“Bazı aşılarda alüminyum kullanılıyor, koruyucu olarak ama şunu unutmamak lâzım, yediğimiz ıspanakta da alüminyum var,
somonda da var ton balığında da var…ve… hatta… daha fazla, çok daha fazla miktarlarda var. Biz çok daha fazla miktarlarda alüminyum alabiliyoruz başka kaynaklardan. Onu sorgulamıyoruz ama. Yani, örneğin antiasitler içerisinde alüminyum sülfattır, antiasitlerin sıkça kullanılanlardan bir tanesi ve yani mide koruyucu olarak kullanılıyor.”
***
Bu sözleri dinlerken aklımdan şunlar geçti:
BİR: Alüminyum sebzelerde de balıklarda da tabii olarak bulunan ilaçlara da bilinçli olarak eklenen bir element olarak tarif edilmelidir.
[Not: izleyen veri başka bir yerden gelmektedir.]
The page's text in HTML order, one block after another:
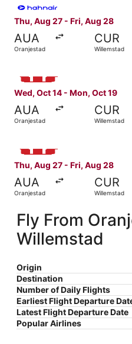
Thu, Aug 27 - Fri, Aug 28
AUA
Oranjestad
CUR
Willemstad
Wed, Oct 14 - Mon, Oct 19
AUA
Oranjestad
CUR
Willemstad
Thu, Aug 27 - Fri, Aug 28
AUA
Oranjestad
CUR
Willemstad
Fly From
Willemstad
Origin
Destination
Number of Daily Flights
Earliest Flight Departure
Latest Flight Departure Date
Popular Airlines
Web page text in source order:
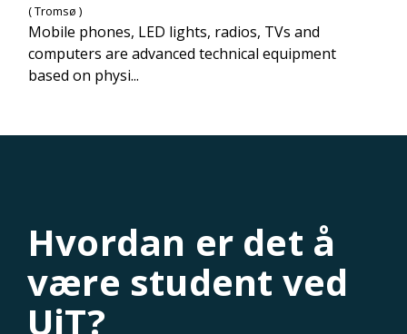
( Tromsø )
Mobile phones, LED lights, radios, TVs and
computers are advanced technical equipment
based on physi...
Hvordan er det å
være student ved
UiT?
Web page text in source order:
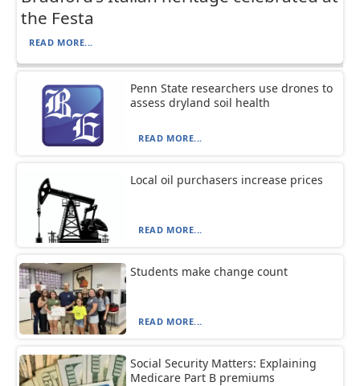
the Festa
READ MORE...
Penn State researchers use drones to
assess dryland soil health
READ MORE...
Local oil purchasers increase prices
READ MORE...
Students make change count
READ MORE...
Social Security Matters: Explaining
Medicare Part B premiums

İKİ: Temel Reis ve tüm insanlar ıspanakta demir var diyerek kandırılmışlar, meğerse o demir değil alüminyummuş.
ÜÇ: Yiyecek ve ilaçlarda bulunmasında mahzur olmayan bir maddenin aşılarda kullanılmasında da hiçbir sakınca olmamalıdır.
DÖRT: Bu vesile ile alüminyum folyoların da temize çıkmış olması da ayrı bir memnuniyet kaynağıdır.
BEŞ: Bir babayiğit de çıkıp cıvanın nimetlerinden bahsetse de aşılarda alüminyum var, cıva var diye karşı propaganda yapanlar ağızlarının payını alsalar, çok memnun olurum.
Gelelim neticeye
Ağız yoluyla alınan alüminyumla deri altına zerk edilen alüminyumun vücuttaki etkilerinin aynı olup olmadığı; ıspanak, somon, ton balığı yemeyen, mide ilacı içmeyen bebeklere aşılar vasıtasıyla alüminyum vermenin zararları gibi tartışmaları abes buluyorum.